Here, a note on indeterminacy is in order since I have had teachers and colleagues who have used the word ‘undefined’ in cases when they should have used ‘indeterminate’. The word ‘undefined’ is normally reserved for cases involving division by zero since it is meaningless to divine by zero. However, this is only when we are attempting to divine a finite, non-zero quantity by zero. When we attempt to divide zero by zero, we face a quandary.

You see, division of a non-zero quantity by zero is, as we have just seen, undefined. However, division of zero by a non-zero quantity results in zero. So in the expression 0 ÷ 0, which of the zeroes takes precedence? Since the whole expression for a function that yielded the problematic 0 ÷ 0 is important for the definition of the function it is impossible to determine which zero should take precedence. Hence, the expression is indeterminate.
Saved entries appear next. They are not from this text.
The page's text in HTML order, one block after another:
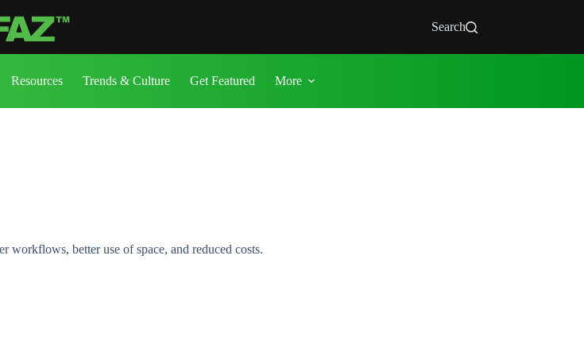
Search
Resources Trends & Culture Get Featured More
workflows, better use of space, and reduced costs.
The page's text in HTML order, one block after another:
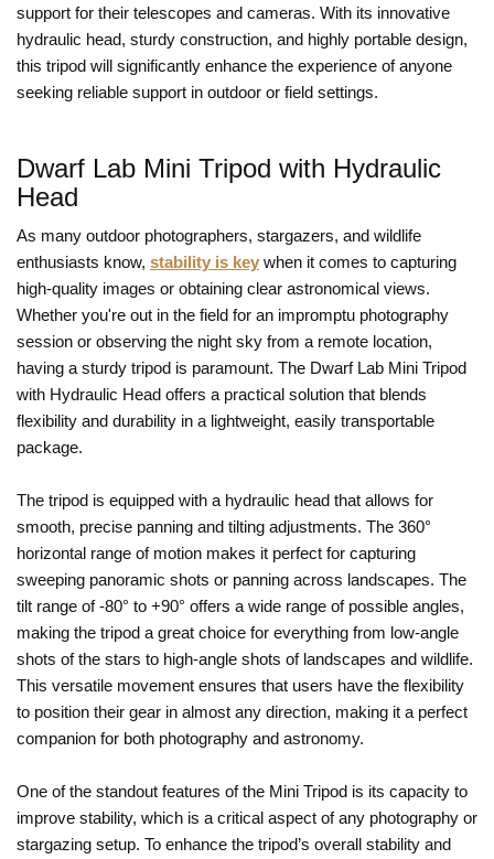
support for their telescopes and cameras. With its innovative
hydraulic head, sturdy construction, and highly portable design,
this tripod will significantly enhance the experience of anyone
seeking reliable support in outdoor or field settings.
Dwarf Lab Mini Tripod with Hydraulic
Head
As many outdoor photographers, stargazers, and wildlife
enthusiasts know, stability is key when it comes to capturing
high-quality images or obtaining clear astronomical views.
Whether you're out in the field for an impromptu photography
session or observing the night sky from a remote location,
having a sturdy tripod is paramount. The Dwarf Lab Mini Tripod
with Hydraulic Head offers a practical solution that blends
flexibility and durability in a lightweight, easily transportable
package.
The tripod is equipped with a hydraulic head that allows for
smooth, precise panning and tilting adjustments. The 360°
horizontal range of motion makes it perfect for capturing
sweeping panoramic shots or panning across landscapes. The
tilt range of -80° to +90° offers a wide range of possible angles,
making the tripod a great choice for everything from low-angle
shots of the stars to high-angle shots of landscapes and wildlife.
This versatile movement ensures that users have the flexibility
to position their gear in almost any direction, making it a perfect
companion for both photography and astronomy.
One of the standout features of the Mini Tripod is its capacity to
improve stability, which is a critical aspect of any photography or
stargazing setup. To enhance the tripod’s overall stability and
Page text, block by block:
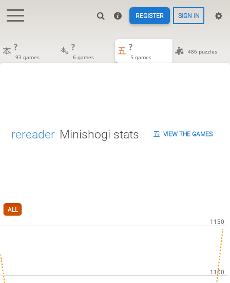
REGISTER SIGN IN
?
93 games
?
6 games
?
5 games
486 puzzles
rereader Minishogi stats VIEW THE GAMES
ALL
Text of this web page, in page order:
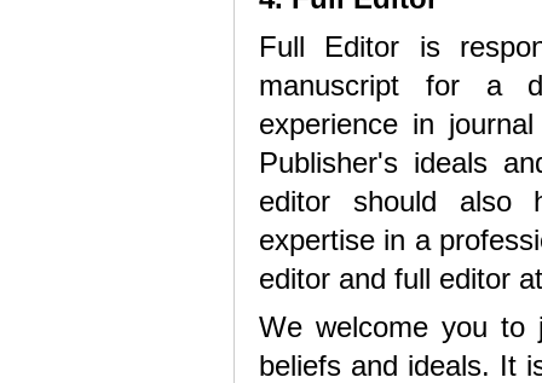
Full Editor is
manuscript for a
experience in
Publisher's ideals
editor should also
expertise in a
editor and full editor
We welcome you to
beliefs and ideals. It
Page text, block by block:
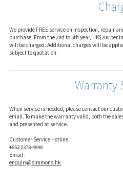
We provide FREE service on inspection, repair
purchase. From the 2nd to 5th year, HK$200 per
will be charged. Additional charges will be
subject to quotation.
Warranty
When service is needed, please contact our
email. To make the warranty valid, both the
and presented at service.
Customer Service Hotline :
+852 2378-4848
Email :
enquiry@simmons.hk
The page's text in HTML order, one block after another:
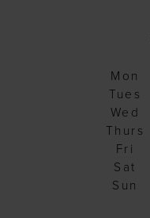
Mon
Tues
Wed
Thurs
Fri
Sat
Sun
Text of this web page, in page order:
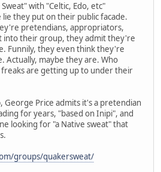
with "Celtic, Edo, etc"
lie they put on their public facade.
pretendians, appropriators,
into their group, they admit they're
Funnily, they even think they're
Actually, maybe they are. Who
are getting up to under their
George Price admits it's a pretendian
for years, "based on Inipi", and
looking for "a Native sweat" that
groups/quakersweat/
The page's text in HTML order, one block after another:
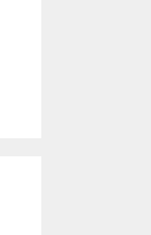
= ON) ON
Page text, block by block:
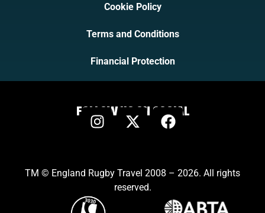
Cookie Policy
Terms and Conditions
Financial Protection
FOLLOW US ON SOCIAL
TM © England Rugby Travel 2008 – 2026. All rights
reserved.
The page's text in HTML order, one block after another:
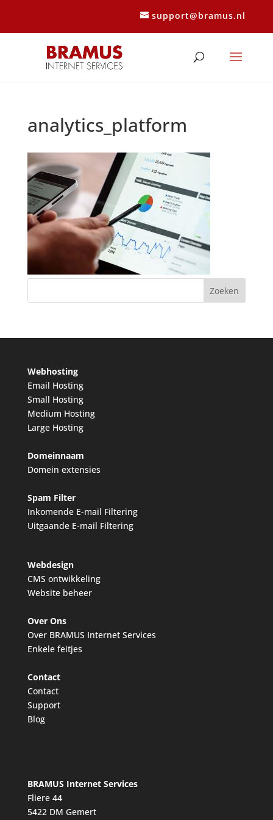
support@bramus.nl
analytics_platform
Webhosting
Email Hosting
Small Hosting
Medium Hosting
Large Hosting
Domeinnaam
Domein extensies
Spam Filter
Inkomende E-mail Filtering
Uitgaande E-mail Filtering
Webdesign
CMS ontwikkeling
Website beheer
Over Ons
Over BRAMUS Internet Services
Enkele feitjes
Contact
Contact
Support
Blog
BRAMUS Internet Services
Fliere 44
5422 DM Gemert
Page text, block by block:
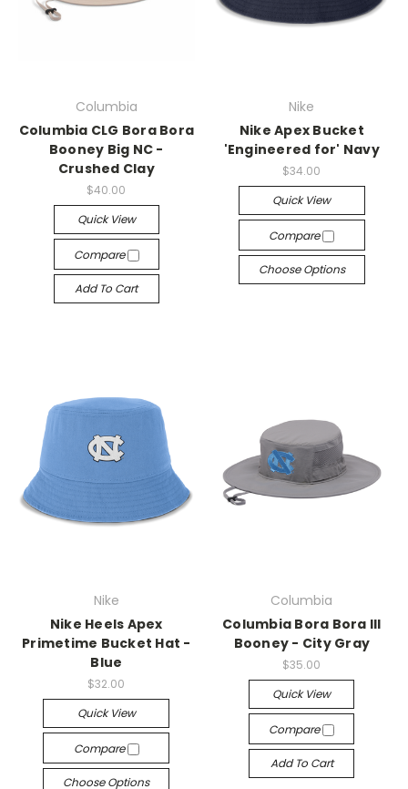
Columbia
Columbia CLG Bora Bora
Booney Big NC -
Crushed Clay
$40.00
Quick View
Compare
Add To Cart
Nike
Nike Apex Bucket
'Engineered for' Navy
$34.00
Quick View
Compare
Choose Options
Nike
Nike Heels Apex
Primetime Bucket Hat -
Blue
$32.00
Quick View
Compare
Choose Options
Columbia
Columbia Bora Bora III
Booney - City Gray
$35.00
Quick View
Compare
Add To Cart
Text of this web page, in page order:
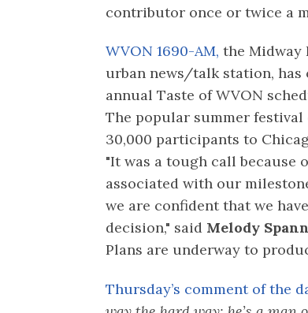
contributor once or twice a
WVON 1690-AM, the Midway
urban news/talk station, has
annual Taste of WVON
The popular summer
30,000 participants to
"It was a tough call because
associated with our
we are confident that we
decision," said Melody
Plans are underway to
Thursday’s comment of the
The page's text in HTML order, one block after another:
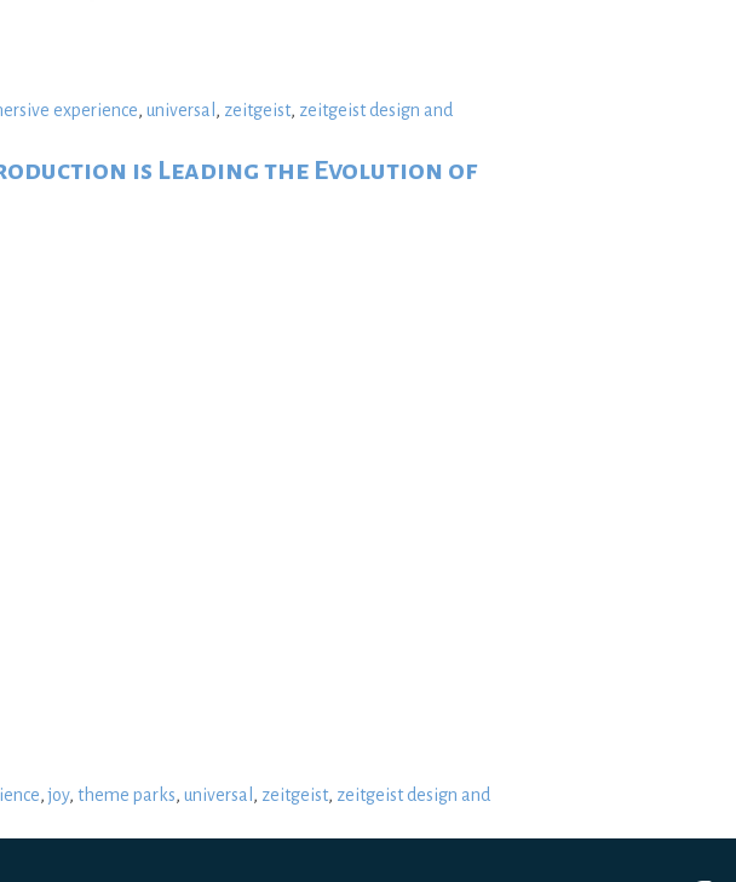
experience, universal , zeitgeist, zeitgeist design and
is Leading the Evolution of
,joy, theme parks, universal , zeitgeist, zeitgeist design and
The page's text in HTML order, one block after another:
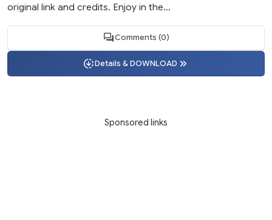
original link and credits. Enjoy in the...
Comments (0)
Details & DOWNLOAD
Sponsored links
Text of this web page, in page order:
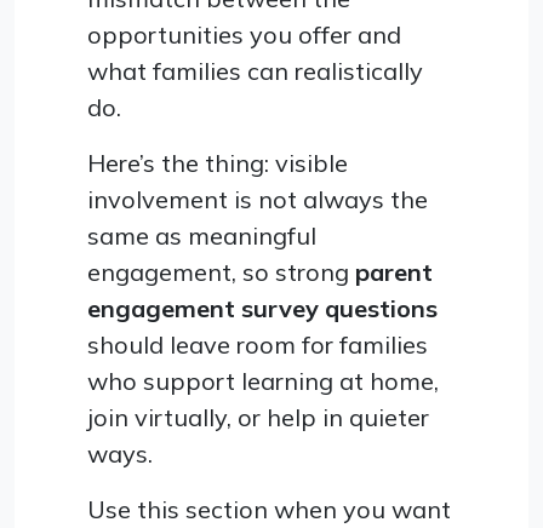
opportunities you offer and
what families can realistically
do.
Here’s the thing: visible
involvement is not always the
same as meaningful
engagement, so strong parent
engagement survey questions
should leave room for families
who support learning at home,
join virtually, or help in quieter
ways.
Use this section when you want
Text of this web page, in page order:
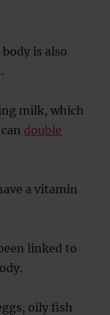
is also
milk, which
double
a vitamin
linked to
oily fish

Similar indeterminate forms yield expressions like 0 × ∞, ∞ – ∞, ∞ ÷ ∞, 0⁰, ∞⁰, and 1^∞. In each of these, there are two parts and it is impossible to determine which part should be given precedence. Hence, these forms are indeterminate.

The Meaning of the Limit

Returning to the table, we can see that, as x + h gets closer and closer to 2, the gradient, m, gets closer and closer to 4. So we say that the limit of the gradient as h approaches 0 is 4. It is crucial to observe that this statement does not mean. It does not mean that the gradient of the tangent can be determine by putting h = 0 in the original function. Neither does it mean that the gradient of the secant becomes the gradient of the tangent when B coincides with A.
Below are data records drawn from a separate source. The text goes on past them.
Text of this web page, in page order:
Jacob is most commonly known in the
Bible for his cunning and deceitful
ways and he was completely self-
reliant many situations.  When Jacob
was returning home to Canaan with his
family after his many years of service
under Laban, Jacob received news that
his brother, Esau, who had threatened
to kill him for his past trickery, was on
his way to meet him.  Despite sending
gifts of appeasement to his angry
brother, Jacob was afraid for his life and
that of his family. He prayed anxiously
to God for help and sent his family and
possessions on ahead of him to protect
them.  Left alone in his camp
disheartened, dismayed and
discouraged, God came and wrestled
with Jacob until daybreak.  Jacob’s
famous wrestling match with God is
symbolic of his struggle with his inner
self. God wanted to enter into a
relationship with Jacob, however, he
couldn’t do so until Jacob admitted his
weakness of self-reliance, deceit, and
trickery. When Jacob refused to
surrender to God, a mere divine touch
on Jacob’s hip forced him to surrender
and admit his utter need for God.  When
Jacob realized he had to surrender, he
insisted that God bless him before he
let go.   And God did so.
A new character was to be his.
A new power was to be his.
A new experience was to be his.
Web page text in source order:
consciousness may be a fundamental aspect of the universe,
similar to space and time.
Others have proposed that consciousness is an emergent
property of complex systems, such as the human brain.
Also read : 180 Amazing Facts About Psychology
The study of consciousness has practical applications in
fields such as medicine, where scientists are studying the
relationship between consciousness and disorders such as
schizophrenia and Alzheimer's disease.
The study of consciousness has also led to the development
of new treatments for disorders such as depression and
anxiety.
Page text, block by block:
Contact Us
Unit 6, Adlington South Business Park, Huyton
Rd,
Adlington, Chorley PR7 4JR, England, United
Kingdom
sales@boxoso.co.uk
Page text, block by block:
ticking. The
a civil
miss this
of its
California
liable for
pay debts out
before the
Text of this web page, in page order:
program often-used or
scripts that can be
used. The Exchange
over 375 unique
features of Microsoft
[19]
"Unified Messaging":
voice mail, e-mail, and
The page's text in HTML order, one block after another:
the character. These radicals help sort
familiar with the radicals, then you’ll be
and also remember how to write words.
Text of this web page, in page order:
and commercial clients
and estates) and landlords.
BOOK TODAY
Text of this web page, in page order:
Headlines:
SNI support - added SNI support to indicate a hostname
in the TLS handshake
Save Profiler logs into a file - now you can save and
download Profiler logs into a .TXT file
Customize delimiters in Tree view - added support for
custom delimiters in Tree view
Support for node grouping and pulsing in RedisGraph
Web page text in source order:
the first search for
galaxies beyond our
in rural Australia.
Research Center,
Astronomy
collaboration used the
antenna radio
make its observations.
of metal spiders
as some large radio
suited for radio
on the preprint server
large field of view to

What the statement about the limit declares is something about the behavior of some parameter, in this case the gradient of the secant, around a point where it is technically indeterminate. It says that, by making h arbitrarily close to 0, we can obtain a secant whose gradient is arbitrarily close to the gradient of the tangent. And since the gradient of the secant approaches 4, it must mean that the gradient of the tangent is 4.

A Glimpse Ahead

The limiting process is the cornerstone of both branches of calculus. We have actually already seen it in this blog in a more informal manner. In A Piece of the Pi, which was the first post in the series on π, we had seen that early attempts at approximating the value of π involved regular polygons with increasing number of sides. This was nothing but a limiting process since the area of the circle was always squeezed between the area of the inscribed polygon and that of the circumscribed polygon. As the number of sides increased, the areas of the two polygons approached each other and in the limiting case would have become the area of the circle.

Today, we have seen a slightly more formal look at the limiting process. Of course, we only considered one special function, f(x) = x², which was relatively easy to analyze. However, we need to be able to use the limiting process for functions of all sorts – algebraic, trigonometric, inverse trigonometric, exponential, and logarithmic. And we know that we are aiming for something in the exponential side of things for the exponential form of complex numbers. In the next post, therefore, we will continue our journey into calculus with a look at some algebraic and trigonometric results. Till then, the sky’s the limit.